EXERCISE DATA: Begin
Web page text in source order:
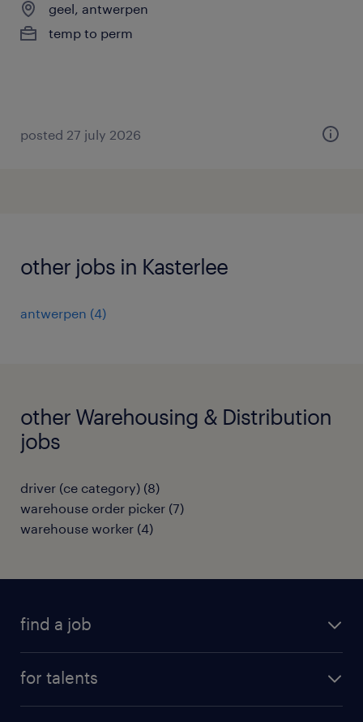
geel, antwerpen
temp to perm
posted 27 july 2026
other jobs in Kasterlee
antwerpen (4)
other Warehousing & Distribution
jobs
driver (ce category) (8)
warehouse order picker (7)
warehouse worker (4)
find a job
for talents
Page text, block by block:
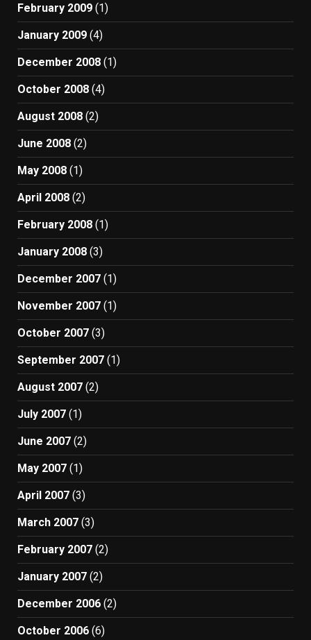
February 2009 (1)
January 2009 (4)
December 2008 (1)
October 2008 (4)
August 2008 (2)
June 2008 (2)
May 2008 (1)
April 2008 (2)
February 2008 (1)
January 2008 (3)
December 2007 (1)
November 2007 (1)
October 2007 (3)
September 2007 (1)
August 2007 (2)
July 2007 (1)
June 2007 (2)
May 2007 (1)
April 2007 (3)
March 2007 (3)
February 2007 (2)
January 2007 (2)
December 2006 (2)
October 2006 (6)
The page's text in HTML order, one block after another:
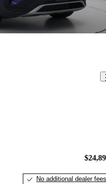
No additional dealer fees
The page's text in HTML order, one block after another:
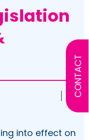
CONTACT
into effect on
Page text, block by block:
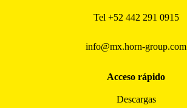
Tel +52 442 291 0915
info@mx.horn-group.com
Acceso rápido
Descargas
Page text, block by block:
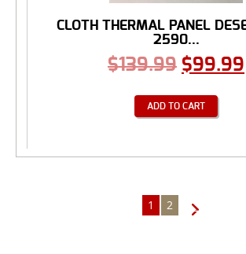
CLOTH THERMAL PANEL
2590...
$139.99 $99.99
ADD TO CART
1 2 →
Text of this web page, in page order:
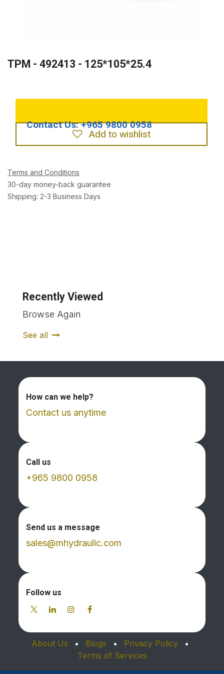
TPM - 492413 - 125*105*25.4
Add to wishlist
Terms and Conditions
30-day money-back guarantee
Shipping: 2-3 Business Days
Recently Viewed
Browse Again
See all
How can we help?
Contact us anytime
Call us
+965 9800 0958
Send us a message
sales@mhydraulic.com
Follow us
About Us • Blogs • Privacy Policy
•
Terms of Services
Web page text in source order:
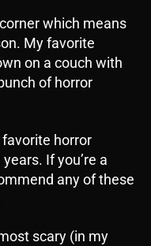
which means
My favorite
on a couch with
of horror
horror
If you’re a
any of these
scary (in my
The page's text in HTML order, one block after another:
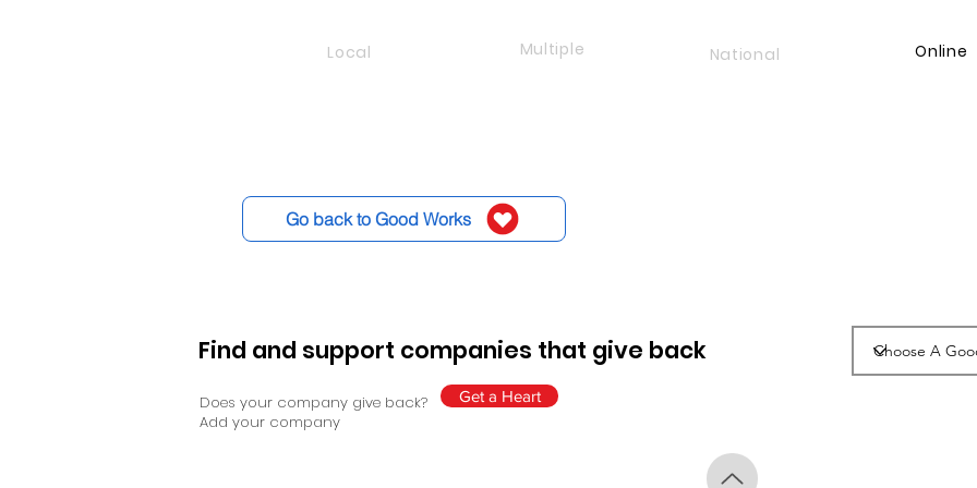
Online
Multiple National
Local
Go back to Good Works
Find and support companies that give back
Does your company give back?
Add your company
Get a Heart
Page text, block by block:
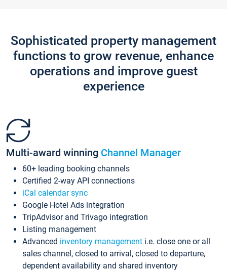
Sophisticated property management
functions to grow revenue, enhance
operations and improve guest
experience
Multi-award winning Channel Manager
60+ leading booking channels
Certified 2-way API connections
iCal calendar sync
Google Hotel Ads integration
TripAdvisor and Trivago integration
Listing management
Advanced inventory management i.e. close one or all
sales channel, closed to arrival, closed to departure,
dependent availability and shared inventory
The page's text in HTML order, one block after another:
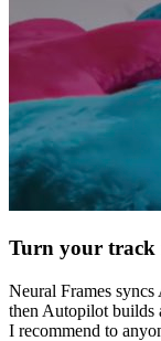
Turn your track
Neural Frames
then Autopilot builds
I recommend to
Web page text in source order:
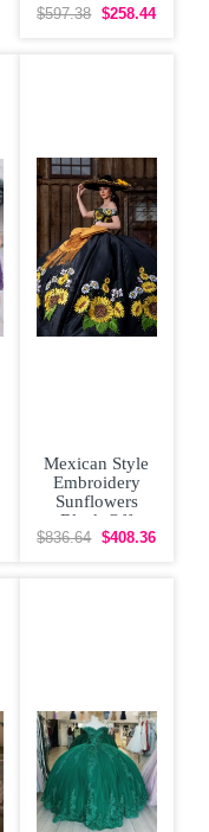
Quinceanera
$597.38 $258.44
Mexican Style
Embroidery
Sunflowers
Black Off
Shoulder
$836.64 $408.36
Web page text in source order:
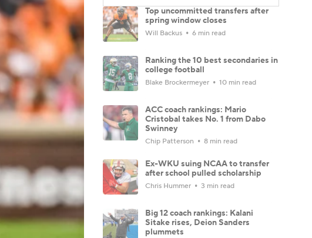
Top uncommitted transfers after
spring window closes
Will Backus 6 min read
Ranking the 10 best secondaries in
college football
Blake Brockermeyer 10 min read
ACC coach rankings: Mario
Cristobal takes No. 1 from Dabo
Swinney
Chip Patterson 8 min read
Ex-WKU suing NCAA to transfer
after school pulled scholarship
Chris Hummer 3 min read
Big 12 coach rankings: Kalani
Sitake rises, Deion Sanders
plummets
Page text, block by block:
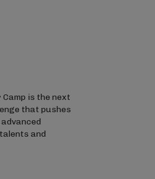
is the next
that pushes
and
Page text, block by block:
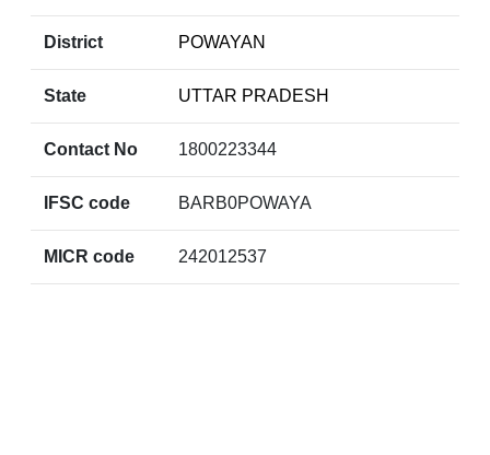
District POWAYAN
State UTTAR PRADESH
Contact No 1800223344
IFSC code BARB0POWAYA
MICR code 242012537
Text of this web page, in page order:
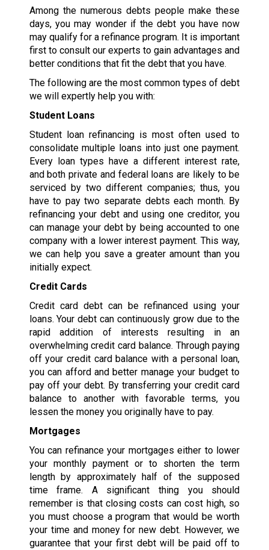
EXERCISE DATA: End
### WHAT IS REQUIRED
Write out every entry above exactly, minus the pictures.

### SOLUTION TO THE PROBLEM
Web page text in source order:
geel, antwerpen
temp to perm
posted 27 july 2026
other jobs in Kasterlee
antwerpen (4)
other Warehousing & Distribution
jobs
driver (ce category) (8)
warehouse order picker (7)
warehouse worker (4)
find a job
for talents
Page text, block by block:
February 2009 (1)
January 2009 (4)
December 2008 (1)
October 2008 (4)
August 2008 (2)
June 2008 (2)
May 2008 (1)
April 2008 (2)
February 2008 (1)
January 2008 (3)
December 2007 (1)
November 2007 (1)
October 2007 (3)
September 2007 (1)
August 2007 (2)
July 2007 (1)
June 2007 (2)
May 2007 (1)
April 2007 (3)
March 2007 (3)
February 2007 (2)
January 2007 (2)
December 2006 (2)
October 2006 (6)
The page's text in HTML order, one block after another:
No additional dealer fees
The page's text in HTML order, one block after another:
CONTACT
into effect on
Page text, block by block:
Tel +52 442 291 0915
info@mx.horn-group.com
Acceso rápido
Descargas
Page text, block by block:
CLOTH THERMAL PANEL
2590...
$139.99 $99.99
ADD TO CART
1 2 →
Text of this web page, in page order:
TPM - 492413 - 125*105*25.4
Add to wishlist
Terms and Conditions
30-day money-back guarantee
Shipping: 2-3 Business Days
Recently Viewed
Browse Again
See all
How can we help?
Contact us anytime
Call us
+965 9800 0958
Send us a message
sales@mhydraulic.com
Follow us
About Us • Blogs • Privacy Policy
•
Terms of Services
Web page text in source order:
which means
My favorite
on a couch with
of horror
horror
If you’re a
any of these
scary (in my
The page's text in HTML order, one block after another:
Online
Multiple National
Local
Go back to Good Works
Find and support companies that give back
Does your company give back?
Add your company
Get a Heart
Page text, block by block:
Sophisticated property management
functions to grow revenue, enhance
operations and improve guest
experience
Multi-award winning Channel Manager
60+ leading booking channels
Certified 2-way API connections
iCal calendar sync
Google Hotel Ads integration
TripAdvisor and Trivago integration
Listing management
Advanced inventory management i.e. close one or all
sales channel, closed to arrival, closed to departure,
dependent availability and shared inventory
The page's text in HTML order, one block after another:
Turn your track
Neural Frames
then Autopilot builds
I recommend to
Web page text in source order:
Quinceanera
$597.38 $258.44
Mexican Style
Embroidery
Sunflowers
Black Off
Shoulder
$836.64 $408.36
Web page text in source order:
Top uncommitted transfers after
spring window closes
Will Backus 6 min read
Ranking the 10 best secondaries in
college football
Blake Brockermeyer 10 min read
ACC coach rankings: Mario
Cristobal takes No. 1 from Dabo
Swinney
Chip Patterson 8 min read
Ex-WKU suing NCAA to transfer
after school pulled scholarship
Chris Hummer 3 min read
Big 12 coach rankings: Kalani
Sitake rises, Deion Sanders
plummets
Page text, block by block:
is the next
that pushes
and
Page text, block by block:
District POWAYAN
State UTTAR PRADESH
Contact No 1800223344
IFSC code BARB0POWAYA
MICR code 242012537
Text of this web page, in page order:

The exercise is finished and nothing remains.